How can a program have a high virtual byte count while the private bytes are relatively low on Windows 32-bit?

I'm trying to get a better understanding of how Windows, 32-bit, calculates the virtual bytes for a program. I am under the impression that Virtual Bytes (VB) are the measure of how much of the user address space is being used, while the Private Bytes (PB) are the measure of actual committed and reserved memory on the system.
In particular, I have a server program I am monitoring which, when under heavy usage, will climb up to the 3GB limit for VBs. Around the same time the PB climb as well, but then quickly drop down to around 1 GB as the usage drops. The PB tend to then stay low, around the 1 GB mark, but the VB stay up around the 3 GB mark. I do not have access to the source code, so I am just using the basic Windows performance counters to monitor all of this. From a programming point of view, what memory concept do I not understand that makes this all possible? Is there a good reference to learn more about this?
What your reporting is most likely being caused by the process heap. There are two pieces to a memory allocation in Windows. The first piece is the continuous address space in your application for the memory to accessed through. On a 32 bit system not running the /3GB switch all your allocations must come out of the lower 2 GB of user address space. The second piece of the memory allocation is the actually memory for the allocation. This can be either RAM or part of the page file system on the hard disk. The OS handles moving allocations between RAM and the page file system in the background.

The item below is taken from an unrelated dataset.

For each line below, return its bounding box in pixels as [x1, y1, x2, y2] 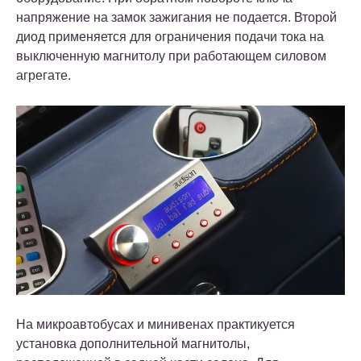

Most likely your application is using a Windows heap to handle all memory allocations. When a heap is created is reserves 1 MB of address space for the memory it will allocate. Until it actually needs memory associated with this address space no physical memory is actually used. If the heap needs more memory than 1 MB it uses a doubling algorithm to reserve more address space, and then commits physical memory when it needs it. The important thing to note is that once a heap reserves address space it never releases it.
Personally I found the following books and chapters useful when trying to understand memory management.
Advanced Windows Debugging - Chapter 6 This book has the most detailed look into the heap I have seen.
Windows Internals - Chapter 7 This book adds a bit of information not found in Advanced Windows Debugging; however, it does not give as good an overview.
It sounds to me like you have a garbage collector that's only kicking in once the memory pressure hits 1/3 (1 GB out of 3 GB).
As for the VB - don't worry! It's virtual! Honestly, nothing's been allocated, nothing's been committed. Focus on your private bytes - your real allocations.
There is such a thing as "Virtual Memory". It's a rather non-OS-specific concept in computer science. Microsoft has also written about Windows implementation of the thing.
A long story short, in Windows you can ask to reserve some memory without actually allocating any physical memory. It's like making some memory addresses reserved for future use. When you really need the memory, you allocate it physically (aka "commit" it).
I haven't needed to use this feature myself, so I don't know how it's used in real life programs, but I know it's there. I think the idea might be something like preserving pointers to some memory address and allocating the memory when needed, without having to change what the pointers actually point to.
Windows is notorious for having a variety of types of memory allocations, some of which are supersets of others. You've mentioned Private Bytes and Virtual Bytes. Private bytes, as you know, refers to memory allocated specifically to your process. Virtual bytes includes private bytes, as well as any shared memory, reserved memory, etc.
Even though in real life you only need to be concerned with private bytes and perhaps shared memory (Windows handles the rest, anyways), the Virtual Bytes count is often what users (and evaluators of your software) see and interpret as the memory usage of your process.
A good and up-to-date reference on the subject is the book titled Windows Via C/C++ by Jeffrey Richter, you should look for Chapter 13: "Windows Memory Architecture".